■ **WHAT YOU NEED TO DO**
Whenever a line of the records below contains the word "ground", copy that line.

Stored items
────────────────
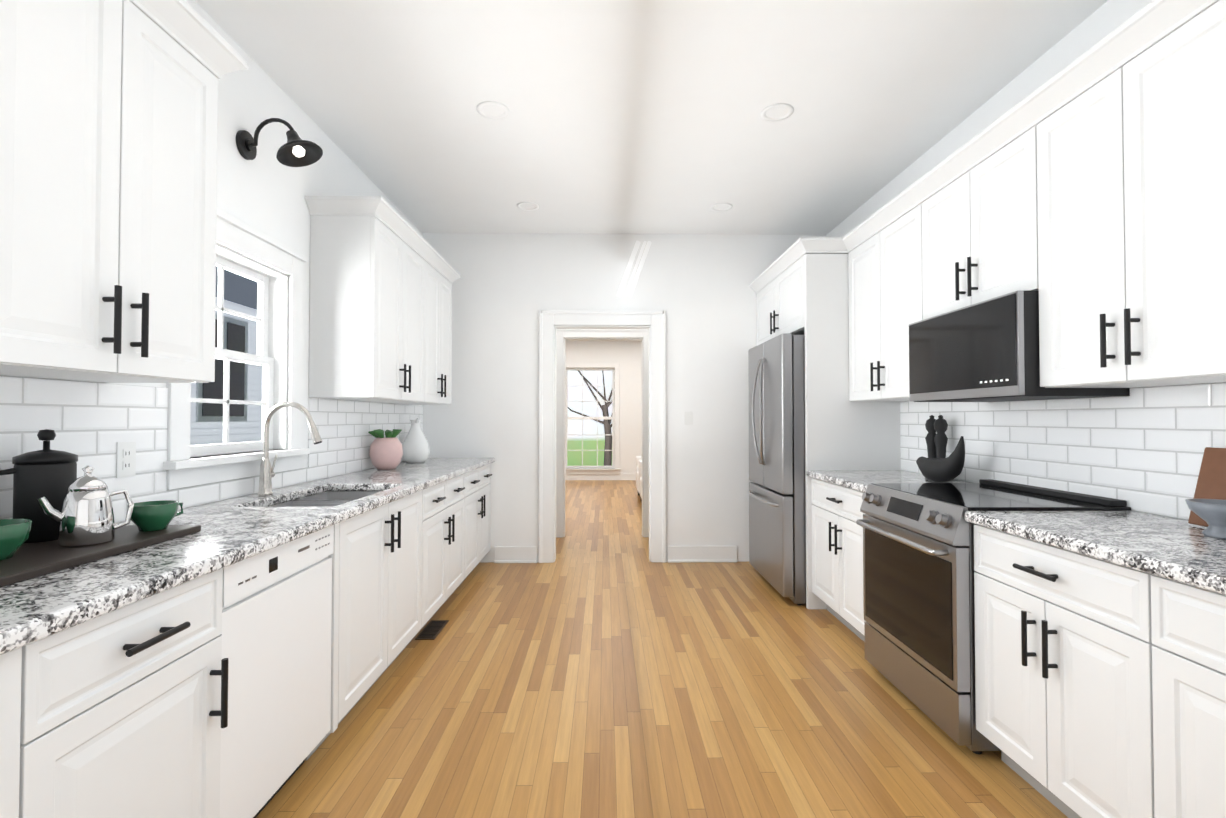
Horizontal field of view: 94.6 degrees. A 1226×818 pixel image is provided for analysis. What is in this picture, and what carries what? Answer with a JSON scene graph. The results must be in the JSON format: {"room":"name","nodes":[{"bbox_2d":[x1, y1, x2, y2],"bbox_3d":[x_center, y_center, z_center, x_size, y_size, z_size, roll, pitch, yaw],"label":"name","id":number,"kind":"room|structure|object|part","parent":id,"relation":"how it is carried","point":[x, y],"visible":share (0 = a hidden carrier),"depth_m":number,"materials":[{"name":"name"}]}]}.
{"room":"kitchen","nodes":[
{"label":"kitchen","id":0,"kind":"room"},
{"bbox_2d":[0,0,423,522],"bbox_3d":[-1.687,-0.162,1.654,0.120,2.890,6.840,0,-1,-1],"label":"wall","id":1,"kind":"structure","parent":0,"point":[268,195],"depth_m":2.73,"materials":[{"name":"paint"}]},
{"bbox_2d":[0,0,227,382],"bbox_3d":[-1.448,-0.627,1.461,0.348,1.074,0.729,0,-1,-1],"label":"upper cabinet","id":2,"kind":"object","parent":1,"relation":"attached to","point":[108,156],"depth_m":1.43,"materials":[{"name":"paint"}]},
{"bbox_2d":[0,376,422,522],"bbox_3d":[-1.636,0.159,2.674,0.008,0.452,4.549,0,-1,-1],"label":"backsplash","id":3,"kind":"structure","parent":1,"relation":"attached to","point":[91,424],"depth_m":1.92,"materials":[{"name":"tile"}]},
{"bbox_2d":[116,441,135,477],"bbox_3d":[-1.617,0.167,1.879,0.007,0.116,0.072,0,-1,-1],"label":"electrical outlet","id":4,"kind":"object","parent":3,"relation":"attached to","point":[125,459],"visible":1,"depth_m":1.87,"materials":[{"name":"white plastic"}]},
{"bbox_2d":[163,208,309,489],"bbox_3d":[-1.671,-0.254,2.511,0.176,1.115,0.930,0,-1,-1],"label":"window","id":5,"kind":"structure","parent":1,"relation":"in","point":[182,468],"depth_m":2.66,"materials":[{"name":"paint"}]},
{"bbox_3d":[-1.729,-0.236,2.510,0.060,0.866,0.664,0,-1,-1],"label":"left window sash","id":6,"kind":"part","parent":5,"relation":"part of","materials":[{"name":"white wood"}]},
{"bbox_2d":[236,118,322,166],"bbox_3d":[-1.470,-1.195,2.515,0.335,0.200,0.192,0,-1,-1],"label":"sconce","id":7,"kind":"object","parent":1,"relation":"attached to","point":[295,150],"visible":1,"depth_m":2.51,"materials":[{"name":"black metal"}]},
{"bbox_2d":[308,196,427,403],"bbox_3d":[-1.476,-0.592,3.495,0.348,1.074,0.861,0,-1,-1],"label":"upper cabinet","id":8,"kind":"object","parent":1,"relation":"attached to","point":[368,311],"depth_m":3.07,"materials":[{"name":"paint"}]},
{"bbox_2d":[407,248,455,404],"bbox_3d":[-1.487,-0.579,4.275,0.348,1.074,0.699,0,-1,-1],"label":"upper cabinet","id":9,"kind":"object","parent":1,"relation":"attached to","point":[441,278],"depth_m":4.28,"materials":[{"name":"paint"}]},
{"bbox_2d":[563,363,620,473],"bbox_3d":[-0.476,0.195,11.587,1.280,2.280,0.162,0,-1,-1],"label":"window","id":10,"kind":"structure","parent":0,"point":[597,401],"depth_m":11.58,"materials":[{"name":"paint"}]},
{"bbox_2d":[424,233,823,562],"bbox_3d":[0.126,-0.103,5.039,3.540,2.890,0.120,0,-1,-1],"label":"wall","id":11,"kind":"structure","parent":0,"point":[696,288],"depth_m":4.98,"materials":[{"name":"paint"}]},
{"bbox_2d":[494,546,536,562],"bbox_3d":[-0.848,1.270,4.927,0.370,0.140,0.028,0,-1,-1],"label":"baseboard","id":12,"kind":"structure","parent":11,"relation":"attached to","point":[528,554],"depth_m":4.92,"materials":[{"name":"paint"}]},
{"bbox_2d":[539,310,665,562],"bbox_3d":[-0.094,0.240,5.016,1.110,2.205,0.148,0,-1,-1],"label":"door frame","id":13,"kind":"structure","parent":11,"relation":"attached to","point":[558,329],"depth_m":4.93,"materials":[{"name":"paint"}]},
{"bbox_2d":[621,473,635,479],"bbox_3d":[1.294,1.384,11.557,2.280,0.140,0.029,0,-1,-1],"label":"baseboard","id":14,"kind":"structure","parent":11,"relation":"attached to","point":[624,476],"depth_m":11.54,"materials":[{"name":"paint"}]},
{"bbox_2d":[685,412,692,424],"bbox_3d":[0.667,0.081,4.977,0.072,0.116,0.012,0,-1,-1],"label":"switch plate","id":15,"kind":"object","parent":11,"relation":"attached to","point":[688,418],"visible":1,"depth_m":4.98,"materials":[{"name":"white plastic"}]},
{"bbox_2d":[667,546,736,562],"bbox_3d":[0.782,1.271,4.950,0.610,0.140,0.028,0,-1,-1],"label":"baseboard","id":16,"kind":"structure","parent":11,"relation":"attached to","point":[675,554],"depth_m":4.95,"materials":[{"name":"paint"}]},
{"bbox_2d":[753,268,772,345],"bbox_3d":[1.585,-0.821,4.707,0.628,0.574,0.603,0,-1,-1],"label":"upper cabinet","id":17,"kind":"object","parent":11,"relation":"attached to","point":[763,289],"depth_m":4.73,"materials":[{"name":"paint"}]},
{"bbox_2d":[195,0,1107,234],"bbox_3d":[-0.033,-1.574,5.002,5.440,0.050,13.440,0,-1,-1],"label":"ceiling","id":18,"kind":"structure","parent":0,"point":[633,117],"depth_m":2.85,"materials":[{"name":"paint"}]},
{"bbox_2d":[477,101,508,119],"bbox_3d":[-0.635,-1.596,2.994,0.170,0.036,0.170,0,-1,-1],"label":"recessed light","id":19,"kind":"object","parent":18,"relation":"in","point":[505,114],"visible":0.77,"depth_m":2.99,"materials":[{"name":"paint"}]},
{"bbox_2d":[517,202,538,210],"bbox_3d":[-0.654,-1.572,4.343,0.170,0.036,0.170,0,-1,-1],"label":"recessed light","id":20,"kind":"object","parent":18,"relation":"in","point":[532,209],"visible":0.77,"depth_m":4.34,"materials":[{"name":"paint"}]},
{"bbox_2d":[710,203,732,211],"bbox_3d":[0.836,-1.572,4.364,0.170,0.036,0.170,0,-1,-1],"label":"recessed light","id":21,"kind":"object","parent":18,"relation":"in","point":[716,210],"visible":0.67,"depth_m":4.36,"materials":[{"name":"paint"}]},
{"bbox_2d":[761,103,793,121],"bbox_3d":[0.875,-1.595,3.015,0.170,0.036,0.170,0,-1,-1],"label":"recessed light","id":22,"kind":"object","parent":18,"relation":"in","point":[790,108],"visible":0.62,"depth_m":3.01,"materials":[{"name":"paint"}]},
{"bbox_2d":[256,480,1067,817],"bbox_3d":[-0.033,1.366,4.951,5.440,0.050,13.440,0,-1,-1],"label":"floor","id":23,"kind":"structure","parent":0,"point":[602,666],"depth_m":2.39,"materials":[{"name":"brown wood"}]},
{"bbox_2d":[0,638,43,817],"bbox_3d":[-1.310,0.830,0.676,0.603,0.872,0.569,0,-1,-1],"label":"base cabinet","id":24,"kind":"object","parent":23,"relation":"on","point":[19,667],"depth_m":0.97,"materials":[{"name":"paint"}]},
{"bbox_2d":[0,458,494,654],"bbox_3d":[-1.321,0.406,2.664,0.639,0.040,4.569,0,-1,-1],"label":"countertop","id":25,"kind":"structure","parent":24,"relation":"on","point":[235,530],"depth_m":1.49,"materials":[{"name":"stone"}]},
{"bbox_2d":[0,525,200,586],"bbox_3d":[-1.403,0.353,1.389,0.340,0.020,0.620,0,-1,-1],"label":"tray","id":26,"kind":"object","parent":25,"relation":"on","point":[26,561],"visible":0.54,"depth_m":1.36,"materials":[{"name":"brown wood"}]},
{"bbox_2d":[0,519,31,559],"bbox_3d":[-1.411,0.300,1.262,0.136,0.080,0.172,0,-1,-1],"label":"cup","id":27,"kind":"object","parent":26,"relation":"on","point":[14,535],"visible":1,"depth_m":1.28,"materials":[{"name":"green ceramic"}]},
{"bbox_2d":[0,429,77,542],"bbox_3d":[-1.528,0.199,1.486,0.124,0.290,0.179,-1,-1,29],"label":"press","id":28,"kind":"object","parent":26,"relation":"on","point":[48,473],"visible":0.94,"depth_m":1.46,"materials":[{"name":"black metal"}]},
{"bbox_2d":[38,466,133,546],"bbox_3d":[-1.348,0.244,1.452,0.108,0.198,0.185,-1,-1,36],"label":"teapot","id":29,"kind":"object","parent":26,"relation":"on","point":[84,516],"visible":1,"depth_m":1.42,"materials":[{"name":"silver metal"}]},
{"bbox_2d":[127,500,182,531],"bbox_3d":[-1.319,0.309,1.643,0.116,0.075,0.151,0,-1,9],"label":"cup","id":30,"kind":"object","parent":26,"relation":"on","point":[147,516],"visible":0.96,"depth_m":1.60,"materials":[{"name":"green ceramic"}]},
{"bbox_2d":[257,402,321,494],"bbox_3d":[-1.445,0.175,2.544,0.279,0.416,0.084,0,-1,-1],"label":"faucet","id":31,"kind":"object","parent":25,"relation":"on","point":[267,473],"visible":1,"depth_m":2.52,"materials":[{"name":"silver metal"}]},
{"bbox_2d":[270,491,380,506],"bbox_3d":[-1.287,0.532,2.573,0.409,0.214,0.774,0,-1,-1],"label":"sink","id":32,"kind":"object","parent":25,"relation":"in","point":[330,498],"visible":0.02,"depth_m":2.78,"materials":[{"name":"silver metal"}]},
{"bbox_2d":[368,429,402,469],"bbox_3d":[-1.527,0.270,3.809,0.212,0.270,0.270,0,-1,-1],"label":"vase","id":33,"kind":"object","parent":25,"relation":"on","point":[386,452],"visible":1,"depth_m":3.74,"materials":[{"name":"ceramic"}]},
{"bbox_2d":[402,417,429,462],"bbox_3d":[-1.539,0.239,4.406,0.209,0.351,0.223,1,-1,-31],"label":"vase","id":34,"kind":"object","parent":25,"relation":"on","point":[415,447],"visible":1,"depth_m":4.33,"materials":[{"name":"ceramic"}]},
{"bbox_2d":[40,568,228,817],"bbox_3d":[-1.317,0.840,1.215,0.603,0.872,0.508,0,-1,-1],"label":"base cabinet","id":35,"kind":"object","parent":23,"relation":"on","point":[122,712],"depth_m":1.21,"materials":[{"name":"paint"}]},
{"bbox_2d":[219,525,333,817],"bbox_3d":[-1.296,0.851,1.774,0.544,0.869,0.601,0,-1,-1],"label":"dishwasher","id":36,"kind":"object","parent":23,"relation":"on","point":[277,791],"depth_m":1.72,"materials":[{"name":"white metal"}]},
{"bbox_3d":[-1.039,0.795,1.779,0.028,0.752,0.599,0,-1,-1],"label":"dishwasher door","id":37,"kind":"part","parent":36,"relation":"part of","materials":[{"name":"white metal"}]},
{"bbox_2d":[305,536,423,759],"bbox_3d":[-1.336,1.000,2.596,0.603,0.599,0.965,0,-1,-1],"label":"base cabinet","id":38,"kind":"object","parent":23,"relation":"on","point":[378,581],"depth_m":2.40,"materials":[{"name":"paint"}]},
{"bbox_2d":[315,472,467,625],"bbox_3d":[-1.350,0.880,3.547,0.603,0.872,0.929,0,-1,-1],"label":"base cabinet","id":39,"kind":"object","parent":23,"relation":"on","point":[438,513],"depth_m":3.30,"materials":[{"name":"paint"}]},
{"bbox_2d":[415,620,448,639],"bbox_3d":[-1.071,1.309,3.357,0.110,0.008,0.300,0,-1,-1],"label":"floor vent","id":40,"kind":"object","parent":23,"relation":"in","point":[432,629],"visible":1,"depth_m":3.33,"materials":[{"name":"brown metal"}]},
{"bbox_2d":[468,464,491,574],"bbox_3d":[-1.363,0.896,4.475,0.603,0.872,0.927,0,-1,-1],"label":"base cabinet","id":41,"kind":"object","parent":23,"relation":"on","point":[479,480],"depth_m":4.46,"materials":[{"name":"paint"}]},
{"bbox_2d":[636,456,641,501],"bbox_3d":[0.761,0.949,8.921,0.760,0.920,0.860,0,-1,-1],"label":"armchair","id":42,"kind":"object","parent":23,"relation":"on","point":[638,459],"visible":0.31,"depth_m":8.83,"materials":[{"name":"white fabric"}]},
{"bbox_2d":[748,334,805,604],"bbox_3d":[1.471,0.413,4.239,0.812,1.830,0.900,0,-1,-1],"label":"fridge","id":43,"kind":"object","parent":23,"relation":"on","point":[798,495],"depth_m":3.87,"materials":[{"name":"silver metal"}]},
{"bbox_3d":[1.098,0.148,4.238,0.065,1.062,0.721,0,-1,-1],"label":"fridge handle","id":44,"kind":"part","parent":43,"relation":"part of","materials":[{"name":"silver metal"}]},
{"bbox_3d":[1.166,0.383,4.235,0.075,1.770,0.896,0,-1,-1],"label":"fridge door","id":45,"kind":"part","parent":43,"relation":"part of","materials":[{"name":"silver metal"}]},
{"bbox_2d":[811,478,864,641],"bbox_3d":[1.617,0.875,3.297,0.603,0.872,0.871,0,-1,-1],"label":"base cabinet","id":46,"kind":"object","parent":23,"relation":"on","point":[837,540],"depth_m":3.29,"materials":[{"name":"paint"}]},
{"bbox_2d":[806,470,971,491],"bbox_3d":[1.600,0.417,3.304,0.639,0.040,0.871,0,-1,-1],"label":"countertop","id":47,"kind":"structure","parent":46,"relation":"on","point":[859,480],"depth_m":3.30,"materials":[{"name":"stone"}]},
{"bbox_2d":[925,415,935,477],"bbox_3d":[1.836,0.214,3.252,0.078,0.361,0.078,0,-1,-1],"label":"pepper mill","id":48,"kind":"object","parent":47,"relation":"on","point":[929,438],"visible":0.56,"depth_m":3.23,"materials":[{"name":"black wood"}]},
{"bbox_2d":[916,436,964,481],"bbox_3d":[1.726,0.264,2.987,0.130,0.250,0.353,0,-1,-6],"label":"bird sculpture","id":49,"kind":"object","parent":47,"relation":"on","point":[949,468],"visible":1,"depth_m":2.89,"materials":[{"name":"black ceramic"}]},
{"bbox_2d":[934,415,947,457],"bbox_3d":[1.837,0.213,3.167,0.078,0.361,0.078,0,-1,-1],"label":"pepper mill","id":50,"kind":"object","parent":47,"relation":"on","point":[940,428],"visible":0.6,"depth_m":3.15,"materials":[{"name":"black wood"}]},
{"bbox_2d":[804,254,900,608],"bbox_3d":[1.598,0.143,3.764,0.629,2.354,0.037,0,-1,-1],"label":"panel","id":51,"kind":"object","parent":23,"relation":"on","point":[842,432],"visible":0.48,"depth_m":3.75,"materials":[{"name":"paint"}]},
{"bbox_2d":[856,479,1130,753],"bbox_3d":[1.561,0.823,2.475,0.720,0.949,0.777,0,-1,-1],"label":"range","id":52,"kind":"object","parent":23,"relation":"on","point":[980,742],"depth_m":2.31,"materials":[{"name":"silver metal"}]},
{"bbox_3d":[1.258,0.810,2.471,0.114,0.875,0.763,0,-1,-1],"label":"front of the kitchen range","id":53,"kind":"part","parent":52,"relation":"part of","materials":[{"name":"silver metal"}]},
{"bbox_3d":[1.616,0.368,2.484,0.609,0.038,0.777,0,-1,-1],"label":"range top","id":54,"kind":"part","parent":52,"relation":"part of","materials":[{"name":"black glass"}]},
{"bbox_2d":[974,524,1142,817],"bbox_3d":[1.638,0.849,1.750,0.603,0.872,0.677,0,-1,-1],"label":"base cabinet","id":55,"kind":"object","parent":23,"relation":"on","point":[1100,688],"depth_m":1.69,"materials":[{"name":"paint"}]},
{"bbox_2d":[1139,571,1225,817],"bbox_3d":[1.649,0.835,0.973,0.603,0.872,0.879,0,-1,-1],"label":"base cabinet","id":56,"kind":"object","parent":23,"relation":"on","point":[1182,626],"depth_m":1.34,"materials":[{"name":"paint"}]},
{"bbox_2d":[965,511,1225,594],"bbox_3d":[1.628,0.383,1.309,0.639,0.040,1.577,0,-1,-1],"label":"countertop","id":57,"kind":"structure","parent":56,"relation":"on","point":[1180,550],"depth_m":1.62,"materials":[{"name":"stone"}]},
{"bbox_2d":[1185,499,1225,539],"bbox_3d":[1.744,0.317,1.613,0.156,0.100,0.156,0,-1,-1],"label":"bowl","id":58,"kind":"object","parent":57,"relation":"on","point":[1211,513],"visible":1,"depth_m":1.60,"materials":[{"name":"white ceramic"}]},
{"bbox_2d":[1188,447,1225,526],"bbox_3d":[1.879,0.219,1.697,0.088,0.294,0.220,0,-1,-1],"label":"cutting board","id":59,"kind":"object","parent":57,"relation":"on","point":[1211,482],"visible":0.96,"depth_m":1.77,"materials":[{"name":"brown wood"}]},
{"bbox_2d":[824,0,1225,519],"bbox_3d":[2.003,-0.161,1.705,0.120,2.890,6.840,0,-1,-1],"label":"wall","id":60,"kind":"structure","parent":0,"point":[1112,14],"depth_m":2.72,"materials":[{"name":"paint"}]},
{"bbox_2d":[773,240,844,337],"bbox_3d":[1.593,-0.832,4.104,0.628,0.574,0.603,0,-1,-1],"label":"upper cabinet","id":61,"kind":"object","parent":60,"relation":"attached to","point":[788,273],"depth_m":4.01,"materials":[{"name":"paint"}]},
{"bbox_2d":[845,216,908,400],"bbox_3d":[1.741,-0.592,3.540,0.348,1.074,0.436,0,-1,-1],"label":"upper cabinet","id":62,"kind":"object","parent":60,"relation":"attached to","point":[861,245],"depth_m":3.54,"materials":[{"name":"paint"}]},
{"bbox_2d":[877,184,916,399],"bbox_3d":[1.747,-0.599,3.105,0.348,1.074,0.434,0,-1,-1],"label":"upper cabinet","id":63,"kind":"object","parent":60,"relation":"attached to","point":[896,224],"depth_m":3.14,"materials":[{"name":"paint"}]},
{"bbox_2d":[917,148,964,321],"bbox_3d":[1.753,-0.791,2.697,0.348,0.705,0.383,0,-1,-1],"label":"upper cabinet","id":64,"kind":"object","parent":60,"relation":"attached to","point":[941,196],"depth_m":2.71,"materials":[{"name":"paint"}]},
{"bbox_2d":[965,100,1028,306],"bbox_3d":[1.758,-0.797,2.314,0.348,0.705,0.384,0,-1,-1],"label":"upper cabinet","id":65,"kind":"object","parent":60,"relation":"attached to","point":[997,162],"depth_m":2.32,"materials":[{"name":"paint"}]},
{"bbox_2d":[909,290,1129,401],"bbox_3d":[1.718,-0.239,2.495,0.424,0.395,0.761,0,-1,-1],"label":"microwave","id":66,"kind":"object","parent":65,"relation":"attached to","point":[986,351],"visible":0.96,"depth_m":2.31,"materials":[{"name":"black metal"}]},
{"bbox_2d":[900,383,1225,519],"bbox_3d":[1.932,0.150,2.149,0.008,0.452,3.199,0,-1,-1],"label":"backsplash","id":67,"kind":"structure","parent":60,"relation":"attached to","point":[1141,449],"depth_m":2.26,"materials":[{"name":"tile"}]},
{"bbox_2d":[1029,40,1116,387],"bbox_3d":[1.764,-0.619,1.941,0.348,1.074,0.353,0,-1,-1],"label":"upper cabinet","id":68,"kind":"object","parent":60,"relation":"attached to","point":[1084,194],"depth_m":1.94,"materials":[{"name":"paint"}]},
{"bbox_2d":[1113,0,1225,387],"bbox_3d":[1.769,-0.625,1.588,0.348,1.074,0.354,0,-1,-1],"label":"upper cabinet","id":69,"kind":"object","parent":60,"relation":"attached to","point":[1169,64],"depth_m":1.61,"materials":[{"name":"paint"}]},
{"label":"outside","id":70,"kind":"structure","parent":0,"visible":0},
{"bbox_2d":[567,371,611,465],"bbox_3d":[0.531,-1.630,18.264,14.500,7.600,0.100,0,-1,-1],"label":"far view","id":71,"kind":"structure","parent":70,"point":[574,442],"depth_m":18.16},
{"bbox_3d":[0.577,2.122,14.909,14.500,0.020,6.480,0,-1,-1],"label":"ground","id":72,"kind":"structure","parent":70,"visible":0},
{"bbox_2d":[568,371,611,465],"bbox_3d":[-0.031,0.179,13.991,3.058,3.843,0.536,0,-1,-1],"label":"tree","id":73,"kind":"object","parent":72,"relation":"on","point":[608,442],"visible":0.38,"depth_m":13.93,"materials":[{"name":"brown plant"}]},
{"bbox_3d":[-4.448,1.993,7.379,5.240,0.020,21.000,0,-1,-1],"label":"ground","id":74,"kind":"structure","parent":0,"visible":0},
{"bbox_2d":[190,266,261,444],"bbox_3d":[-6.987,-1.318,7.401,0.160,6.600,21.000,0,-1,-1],"label":"house","id":75,"kind":"object","parent":74,"relation":"on","point":[240,335],"visible":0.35,"depth_m":10.45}
]}
────────────────
■ **THE ANSWER**
{"bbox_3d":[0.577,2.122,14.909,14.500,0.020,6.480,0,-1,-1],"label":"ground","id":72,"kind":"structure","parent":70,"visible":0},
{"bbox_3d":[-4.448,1.993,7.379,5.240,0.020,21.000,0,-1,-1],"label":"ground","id":74,"kind":"structure","parent":0,"visible":0},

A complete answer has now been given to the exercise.